Of all the entries below, retype only the lines from the one with "RBS Supply Chain Consulting" through the one with "iCal Export +Google Calendar", exactly as they appear.
** Opening SOURCE RECORDS block **
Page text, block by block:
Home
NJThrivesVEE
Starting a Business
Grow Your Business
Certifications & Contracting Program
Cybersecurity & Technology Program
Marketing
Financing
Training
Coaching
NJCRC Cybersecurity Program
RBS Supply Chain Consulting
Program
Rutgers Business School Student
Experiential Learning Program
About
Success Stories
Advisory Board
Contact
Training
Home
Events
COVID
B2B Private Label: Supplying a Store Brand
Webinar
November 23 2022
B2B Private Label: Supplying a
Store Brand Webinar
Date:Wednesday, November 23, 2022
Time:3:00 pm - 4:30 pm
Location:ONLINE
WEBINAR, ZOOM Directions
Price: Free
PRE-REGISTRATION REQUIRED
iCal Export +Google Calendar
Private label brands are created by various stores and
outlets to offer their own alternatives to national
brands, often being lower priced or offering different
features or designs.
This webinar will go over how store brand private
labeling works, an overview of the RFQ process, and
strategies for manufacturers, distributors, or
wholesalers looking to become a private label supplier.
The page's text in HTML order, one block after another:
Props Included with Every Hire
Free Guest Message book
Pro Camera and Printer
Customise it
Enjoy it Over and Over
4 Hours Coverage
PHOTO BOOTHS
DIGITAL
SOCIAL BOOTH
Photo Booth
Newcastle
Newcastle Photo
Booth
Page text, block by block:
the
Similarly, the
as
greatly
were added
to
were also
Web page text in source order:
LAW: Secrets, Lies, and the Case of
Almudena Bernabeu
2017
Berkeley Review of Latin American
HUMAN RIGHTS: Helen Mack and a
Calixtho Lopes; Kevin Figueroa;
** Closing SOURCE RECORDS block **
** Opening SOURCE RECORDS block **
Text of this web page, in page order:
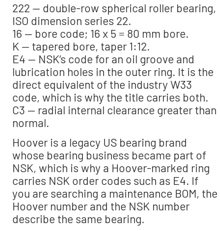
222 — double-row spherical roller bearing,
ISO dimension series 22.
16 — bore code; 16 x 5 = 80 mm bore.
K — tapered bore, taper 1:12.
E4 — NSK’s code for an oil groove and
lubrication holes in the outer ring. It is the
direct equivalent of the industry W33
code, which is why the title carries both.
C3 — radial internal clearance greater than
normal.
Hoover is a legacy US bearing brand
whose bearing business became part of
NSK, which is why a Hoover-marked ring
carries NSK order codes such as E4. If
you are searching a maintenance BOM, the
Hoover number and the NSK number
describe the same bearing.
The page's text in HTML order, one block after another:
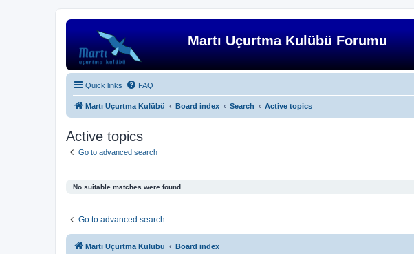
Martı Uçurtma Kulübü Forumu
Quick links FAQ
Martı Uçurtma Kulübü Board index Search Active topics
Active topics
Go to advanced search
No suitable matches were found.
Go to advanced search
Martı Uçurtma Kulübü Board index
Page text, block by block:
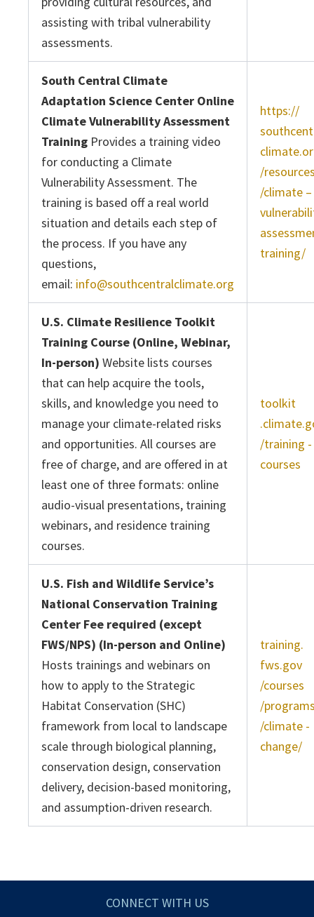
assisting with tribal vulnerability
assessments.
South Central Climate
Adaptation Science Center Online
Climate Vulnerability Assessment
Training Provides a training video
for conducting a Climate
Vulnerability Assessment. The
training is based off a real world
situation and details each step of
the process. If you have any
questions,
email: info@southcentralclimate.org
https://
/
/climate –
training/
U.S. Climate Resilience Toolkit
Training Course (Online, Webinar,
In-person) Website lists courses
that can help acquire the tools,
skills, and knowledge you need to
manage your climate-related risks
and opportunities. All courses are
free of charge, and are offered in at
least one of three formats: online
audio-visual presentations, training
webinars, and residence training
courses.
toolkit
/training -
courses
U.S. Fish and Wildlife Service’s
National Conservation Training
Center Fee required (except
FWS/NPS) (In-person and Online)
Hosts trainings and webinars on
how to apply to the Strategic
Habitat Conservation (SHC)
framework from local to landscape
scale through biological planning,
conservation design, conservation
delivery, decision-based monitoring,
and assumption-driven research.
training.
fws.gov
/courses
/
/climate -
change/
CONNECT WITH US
** Closing SOURCE RECORDS block **
[EXPECTED ANSWER]
RBS Supply Chain Consulting
Program
Rutgers Business School Student
Experiential Learning Program
About
Success Stories
Advisory Board
Contact
Training
Home
Events
COVID
B2B Private Label: Supplying a Store Brand
Webinar
November 23 2022
B2B Private Label: Supplying a
Store Brand Webinar
Date:Wednesday, November 23, 2022
Time:3:00 pm - 4:30 pm
Location:ONLINE
WEBINAR, ZOOM Directions
Price: Free
PRE-REGISTRATION REQUIRED
iCal Export +Google Calendar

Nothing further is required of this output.